Compilation album by Dannii Minogue
- Released: 3 November 1998
- Recorded: 1990–1997
- Genre: Pop, dance
- Length: 60:07
- Label: Mushroom
- Producer: Dancin' Danny D; Alvin Moody; Vincent Bell; Les Adams; Emma Freilich; Andy Whitmore; Steve 'Silk' Hurly; Bruce Forest; Tim Lever; Mike Percy; Eliot Kennedy; Michael Ward; Brian Higgins; Matt Gray; Metro; Flexifinger;

Dannii Minogue chronology
| Girl (1997) | The Singles / The Remixes (1998) | Neon Nights (2003) |

= The Singles (Dannii Minogue album) =

The Singles is a greatest hits compilation by Australian singer Dannii Minogue. It was released by Mushroom Records on 3 November 1998 in Australia only.
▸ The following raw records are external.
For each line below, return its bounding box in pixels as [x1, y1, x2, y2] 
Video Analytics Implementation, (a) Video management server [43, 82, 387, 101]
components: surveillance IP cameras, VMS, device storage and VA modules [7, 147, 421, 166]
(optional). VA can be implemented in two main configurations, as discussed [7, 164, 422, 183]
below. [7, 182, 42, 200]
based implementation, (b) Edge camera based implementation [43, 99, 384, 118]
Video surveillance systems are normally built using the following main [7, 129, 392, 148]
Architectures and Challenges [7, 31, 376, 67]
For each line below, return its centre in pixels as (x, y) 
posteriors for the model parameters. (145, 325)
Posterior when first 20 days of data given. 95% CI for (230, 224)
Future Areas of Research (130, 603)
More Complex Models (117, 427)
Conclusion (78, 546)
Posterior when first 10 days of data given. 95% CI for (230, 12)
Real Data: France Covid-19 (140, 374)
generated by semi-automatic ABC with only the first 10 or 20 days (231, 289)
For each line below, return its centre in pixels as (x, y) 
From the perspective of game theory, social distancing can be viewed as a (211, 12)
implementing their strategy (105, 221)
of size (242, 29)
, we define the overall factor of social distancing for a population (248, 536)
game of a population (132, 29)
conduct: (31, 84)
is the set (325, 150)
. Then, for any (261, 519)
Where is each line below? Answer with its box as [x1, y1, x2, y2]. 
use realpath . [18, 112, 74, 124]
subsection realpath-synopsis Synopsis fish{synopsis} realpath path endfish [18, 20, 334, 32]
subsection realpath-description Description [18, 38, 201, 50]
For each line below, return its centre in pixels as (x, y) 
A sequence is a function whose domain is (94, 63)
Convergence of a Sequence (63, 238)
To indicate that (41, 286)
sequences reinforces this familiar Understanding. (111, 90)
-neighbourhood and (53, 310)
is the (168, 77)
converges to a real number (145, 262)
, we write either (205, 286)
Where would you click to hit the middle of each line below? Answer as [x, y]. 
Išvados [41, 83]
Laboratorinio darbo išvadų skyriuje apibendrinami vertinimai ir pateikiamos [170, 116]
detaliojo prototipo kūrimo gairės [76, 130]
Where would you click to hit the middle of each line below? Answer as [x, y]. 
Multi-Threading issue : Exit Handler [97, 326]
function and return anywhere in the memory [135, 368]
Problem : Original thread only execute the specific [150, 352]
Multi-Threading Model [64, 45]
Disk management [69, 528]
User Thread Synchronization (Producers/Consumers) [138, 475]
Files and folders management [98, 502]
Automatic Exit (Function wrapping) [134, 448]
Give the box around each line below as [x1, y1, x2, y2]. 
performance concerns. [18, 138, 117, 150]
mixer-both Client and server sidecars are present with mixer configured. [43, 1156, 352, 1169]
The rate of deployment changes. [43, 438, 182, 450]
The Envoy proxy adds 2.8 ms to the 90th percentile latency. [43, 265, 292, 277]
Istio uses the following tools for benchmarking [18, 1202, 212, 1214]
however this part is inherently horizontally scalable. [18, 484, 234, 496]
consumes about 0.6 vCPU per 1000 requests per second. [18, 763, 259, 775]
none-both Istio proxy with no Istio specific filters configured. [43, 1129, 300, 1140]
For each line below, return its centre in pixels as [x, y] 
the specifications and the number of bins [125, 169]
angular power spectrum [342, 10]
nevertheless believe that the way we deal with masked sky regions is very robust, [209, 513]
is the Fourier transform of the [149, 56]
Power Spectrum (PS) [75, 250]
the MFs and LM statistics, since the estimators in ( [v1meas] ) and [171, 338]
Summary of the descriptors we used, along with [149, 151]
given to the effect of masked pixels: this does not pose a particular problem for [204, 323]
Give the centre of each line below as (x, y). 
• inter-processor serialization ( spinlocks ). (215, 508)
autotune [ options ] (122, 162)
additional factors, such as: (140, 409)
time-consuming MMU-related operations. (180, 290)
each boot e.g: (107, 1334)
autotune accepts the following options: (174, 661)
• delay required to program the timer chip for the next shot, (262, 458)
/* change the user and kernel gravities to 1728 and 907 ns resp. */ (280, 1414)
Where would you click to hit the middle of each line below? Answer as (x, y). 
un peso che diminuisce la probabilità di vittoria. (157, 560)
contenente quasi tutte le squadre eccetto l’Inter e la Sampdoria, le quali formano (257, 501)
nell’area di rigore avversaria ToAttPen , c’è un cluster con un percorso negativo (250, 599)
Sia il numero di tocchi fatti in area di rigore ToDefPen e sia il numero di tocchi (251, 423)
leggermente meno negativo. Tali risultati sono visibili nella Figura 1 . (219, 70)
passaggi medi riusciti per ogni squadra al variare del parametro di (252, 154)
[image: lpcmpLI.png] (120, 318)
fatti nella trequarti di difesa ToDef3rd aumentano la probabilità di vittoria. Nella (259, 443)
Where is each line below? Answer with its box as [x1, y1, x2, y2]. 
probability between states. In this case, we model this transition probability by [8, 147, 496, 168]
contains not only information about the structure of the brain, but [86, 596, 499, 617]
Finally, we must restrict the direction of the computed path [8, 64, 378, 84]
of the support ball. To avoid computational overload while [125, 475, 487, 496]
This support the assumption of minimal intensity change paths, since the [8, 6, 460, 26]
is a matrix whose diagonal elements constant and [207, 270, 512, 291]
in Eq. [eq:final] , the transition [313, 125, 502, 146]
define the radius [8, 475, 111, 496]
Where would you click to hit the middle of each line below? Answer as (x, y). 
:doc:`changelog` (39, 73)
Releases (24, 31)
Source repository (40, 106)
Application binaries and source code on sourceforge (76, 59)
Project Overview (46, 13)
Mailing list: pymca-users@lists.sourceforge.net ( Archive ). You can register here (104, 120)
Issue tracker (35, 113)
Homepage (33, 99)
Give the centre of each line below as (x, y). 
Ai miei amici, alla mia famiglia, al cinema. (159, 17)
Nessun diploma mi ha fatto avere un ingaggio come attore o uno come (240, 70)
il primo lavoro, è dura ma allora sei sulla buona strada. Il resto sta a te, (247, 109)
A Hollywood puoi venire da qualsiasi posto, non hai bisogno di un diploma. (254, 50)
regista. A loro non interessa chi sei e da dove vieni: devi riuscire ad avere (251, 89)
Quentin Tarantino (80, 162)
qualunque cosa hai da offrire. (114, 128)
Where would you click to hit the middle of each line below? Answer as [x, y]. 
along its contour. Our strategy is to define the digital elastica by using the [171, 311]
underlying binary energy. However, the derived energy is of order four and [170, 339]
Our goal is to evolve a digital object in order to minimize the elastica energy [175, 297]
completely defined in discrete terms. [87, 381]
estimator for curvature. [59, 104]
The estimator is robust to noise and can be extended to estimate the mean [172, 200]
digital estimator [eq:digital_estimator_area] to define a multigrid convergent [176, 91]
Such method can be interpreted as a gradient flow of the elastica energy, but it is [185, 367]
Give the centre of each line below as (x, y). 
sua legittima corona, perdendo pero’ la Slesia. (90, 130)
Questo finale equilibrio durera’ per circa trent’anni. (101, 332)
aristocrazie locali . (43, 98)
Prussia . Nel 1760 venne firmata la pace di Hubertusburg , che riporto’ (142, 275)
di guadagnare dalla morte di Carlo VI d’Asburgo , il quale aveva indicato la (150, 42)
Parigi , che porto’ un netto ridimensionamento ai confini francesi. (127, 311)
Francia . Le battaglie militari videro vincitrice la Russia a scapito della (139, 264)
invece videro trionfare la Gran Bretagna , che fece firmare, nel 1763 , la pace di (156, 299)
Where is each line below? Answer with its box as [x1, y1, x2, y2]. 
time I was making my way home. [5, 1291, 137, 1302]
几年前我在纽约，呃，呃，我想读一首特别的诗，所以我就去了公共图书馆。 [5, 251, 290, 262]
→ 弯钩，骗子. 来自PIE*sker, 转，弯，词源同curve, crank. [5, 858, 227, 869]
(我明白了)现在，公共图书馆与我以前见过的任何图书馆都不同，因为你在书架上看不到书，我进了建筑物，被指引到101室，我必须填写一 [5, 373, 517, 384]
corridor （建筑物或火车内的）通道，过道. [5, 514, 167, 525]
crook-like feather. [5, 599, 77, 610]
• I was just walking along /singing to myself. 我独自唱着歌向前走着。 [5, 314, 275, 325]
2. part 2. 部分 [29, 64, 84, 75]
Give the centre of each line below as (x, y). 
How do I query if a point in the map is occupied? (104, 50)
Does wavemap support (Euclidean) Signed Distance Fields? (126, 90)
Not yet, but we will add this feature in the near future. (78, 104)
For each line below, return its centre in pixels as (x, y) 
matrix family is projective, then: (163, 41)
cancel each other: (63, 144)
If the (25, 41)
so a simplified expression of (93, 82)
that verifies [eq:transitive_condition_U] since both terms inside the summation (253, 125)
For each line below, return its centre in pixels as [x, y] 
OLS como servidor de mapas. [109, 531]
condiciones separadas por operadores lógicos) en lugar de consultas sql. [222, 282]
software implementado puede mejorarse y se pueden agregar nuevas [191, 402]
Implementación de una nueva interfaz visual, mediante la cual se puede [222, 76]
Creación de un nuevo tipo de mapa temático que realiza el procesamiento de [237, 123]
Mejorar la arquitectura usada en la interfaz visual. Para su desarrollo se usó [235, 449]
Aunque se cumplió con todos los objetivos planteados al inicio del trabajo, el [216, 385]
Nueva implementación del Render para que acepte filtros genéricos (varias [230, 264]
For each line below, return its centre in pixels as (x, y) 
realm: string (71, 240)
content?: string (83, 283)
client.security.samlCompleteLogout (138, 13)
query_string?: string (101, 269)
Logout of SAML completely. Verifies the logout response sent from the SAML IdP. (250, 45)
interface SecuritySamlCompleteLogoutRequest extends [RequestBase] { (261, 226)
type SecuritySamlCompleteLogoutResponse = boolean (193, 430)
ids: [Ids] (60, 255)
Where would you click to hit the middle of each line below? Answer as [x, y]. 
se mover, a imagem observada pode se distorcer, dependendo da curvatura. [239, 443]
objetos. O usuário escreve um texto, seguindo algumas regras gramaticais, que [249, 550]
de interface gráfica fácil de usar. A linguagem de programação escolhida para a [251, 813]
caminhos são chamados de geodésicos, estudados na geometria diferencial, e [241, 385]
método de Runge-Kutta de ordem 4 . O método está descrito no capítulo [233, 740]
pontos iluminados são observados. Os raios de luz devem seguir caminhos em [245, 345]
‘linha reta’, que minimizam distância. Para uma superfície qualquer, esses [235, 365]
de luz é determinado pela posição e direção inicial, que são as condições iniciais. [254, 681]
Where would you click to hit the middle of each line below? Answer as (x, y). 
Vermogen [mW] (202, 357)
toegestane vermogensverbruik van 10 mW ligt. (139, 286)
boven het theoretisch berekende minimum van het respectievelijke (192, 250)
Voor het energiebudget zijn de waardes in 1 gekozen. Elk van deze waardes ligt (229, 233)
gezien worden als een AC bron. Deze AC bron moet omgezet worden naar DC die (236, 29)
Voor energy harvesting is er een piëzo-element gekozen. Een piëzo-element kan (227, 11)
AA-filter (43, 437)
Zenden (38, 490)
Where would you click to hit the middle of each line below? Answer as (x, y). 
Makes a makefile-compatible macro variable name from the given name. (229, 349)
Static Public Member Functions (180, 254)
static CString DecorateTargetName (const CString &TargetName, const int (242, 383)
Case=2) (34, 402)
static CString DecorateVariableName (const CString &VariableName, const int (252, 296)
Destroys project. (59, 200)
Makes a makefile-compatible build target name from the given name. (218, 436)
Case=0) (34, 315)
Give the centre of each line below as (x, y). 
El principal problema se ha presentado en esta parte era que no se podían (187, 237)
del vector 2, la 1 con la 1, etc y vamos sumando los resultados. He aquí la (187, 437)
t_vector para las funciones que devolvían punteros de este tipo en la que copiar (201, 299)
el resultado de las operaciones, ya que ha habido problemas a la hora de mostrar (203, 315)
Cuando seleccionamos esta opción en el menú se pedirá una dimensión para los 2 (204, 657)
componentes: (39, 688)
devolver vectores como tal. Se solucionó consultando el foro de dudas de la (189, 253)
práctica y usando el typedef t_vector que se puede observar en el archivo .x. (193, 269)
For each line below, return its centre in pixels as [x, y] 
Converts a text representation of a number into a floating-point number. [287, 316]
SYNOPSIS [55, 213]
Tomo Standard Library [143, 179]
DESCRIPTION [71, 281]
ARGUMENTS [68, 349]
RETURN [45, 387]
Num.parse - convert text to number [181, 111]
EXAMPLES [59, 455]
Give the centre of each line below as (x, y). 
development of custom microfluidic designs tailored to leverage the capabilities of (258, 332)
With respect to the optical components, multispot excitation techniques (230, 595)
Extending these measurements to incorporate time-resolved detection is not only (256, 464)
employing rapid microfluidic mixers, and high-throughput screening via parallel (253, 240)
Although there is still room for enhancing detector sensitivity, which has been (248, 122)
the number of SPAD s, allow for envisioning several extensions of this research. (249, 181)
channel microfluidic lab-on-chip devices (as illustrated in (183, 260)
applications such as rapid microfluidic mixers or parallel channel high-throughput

The album features all fourteen of Minogue's singles released between 1990 and 1998. The tracklist opts for the original album versions of each song rather than their respective single versions, with the exceptions of "Jump to the Beat" and "Baby Love", which were not included on Minogue's original debut, Dannii but on its Australian re-issue Love and Kisses and.... The album includes the UK-only single "Love's on Every Corner" and the Australian-only single "Coconut", which was a hidden track on Girl. Since the compilation was a catalogue release, it was ineligible to chart on the Australian albums chart.

Simultaneously, a 2-CD remix compilation called The Remixes was also released. It features some previously vinyl exclusive 12" mixes and dub versions of the original tracks. It contains an altered track listing from the singles edition, which notably opts out "Love's On Every Corner" and "Coconut" thus being replaced by "Hallucination", a B-side to "Jump to the Beat".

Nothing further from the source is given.